The bark petitions asserted that the Yolngu people owned the land and protested the Commonwealth's granting of mining rights to Nabalco of land excised from the Arnhem Aboriginal Land reserve.  The son of one of the Yirrkala plaintiffs, a Gumatj clan leader, Munggurrawuy, was Galarrwuy Yunupingu who assisted in drafting the petitions.

The petitions stated that "the land in question has been hunting and food gathering land for the Yirrkala tribes from time immemorial" and "that places sacred to the Yirrkala people, as well as vital to their livelihood are in the excised land". They expressed the petitioners' "fear that their needs and interests will be completely ignored as they have been ignored in the past". The petitions called on the House of Representatives to "appoint a Committee, accompanied by competent interpreters, to hear the views of the people of Yirrkala before permitting the excision" of the land for the mine and to ensure "that no arrangements be entered into with any company which will destroy the livelihood and independence of the Yirrkala people". Thus, the petitions are the first formal assertion of native title.

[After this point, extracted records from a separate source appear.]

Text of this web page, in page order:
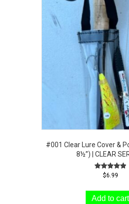
#001 Clear Lure Cover &
8½”) | CLEAR
Rated
$6.99
Add to cart
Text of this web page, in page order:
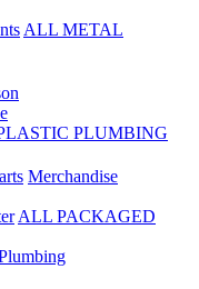
ALL METAL
PLUMBING
Merchandise
ALL PACKAGED
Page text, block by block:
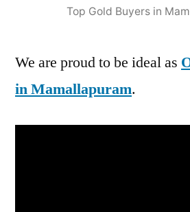
Top Gold Buyers in
We are proud to be ideal as
in Mamallapuram.

The Australian Government's response was to establish the House of Representatives Select Committee on Grievances of the Yirrkala Aborigines, Arnhem Land Reserve in 1963. In its report, the Select Committee recommended that the Yirrkala people should be compensated for loss of their traditional occupancy, by way of (1) land grant; (2) payment of at least the first  received in mining royalties; and (3) direct monetary compensation, even though Aboriginal land rights were not expressly recognised under Northern Territory laws.

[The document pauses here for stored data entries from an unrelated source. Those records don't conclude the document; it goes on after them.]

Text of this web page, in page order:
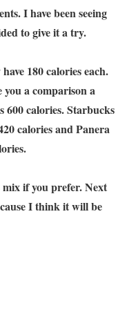
I have been seeing
to give it a try.
180 calories each.
you a comparison a
calories. Starbucks
calories and Panera
if you prefer. Next
I think it will be

However, the recommendations of the House of Representatives Select Committee regarding compensation payments were ignored in the Mining (Gove Peninsula Nabalco Agreement) Ordinance 1968 (NT), which unilaterally revoked part of the Yirrkala Aboriginal reserve in order to enable Nabalco to develop the mine.

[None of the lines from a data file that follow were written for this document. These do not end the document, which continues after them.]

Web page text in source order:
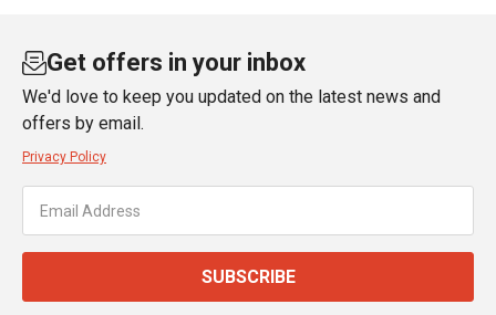
Get offers in your inbox
We'd love to keep you updated on the latest news and
offers by email.
Privacy Policy
SUBSCRIBE

The Aboriginal clans whose traditional lands were affected by the Gove project were so strongly opposed to the making of the  Mining (Gove Peninsula Nabalco Agreement) Ordinance 1968 that they challenged it in the Supreme Court of the Northern Territory in 1968 in Milirrpum v Nabalco Pty Ltd (the "Gove land rights case"). In 1971 Justice Richard Blackburn held that the ordinances and mining leases were valid and that the Yolngu people were not able to establish their native title at common law. Justice Blackburn stated that the "doctrine of communal native title does not form and never has formed, part of the law of any part of Australia".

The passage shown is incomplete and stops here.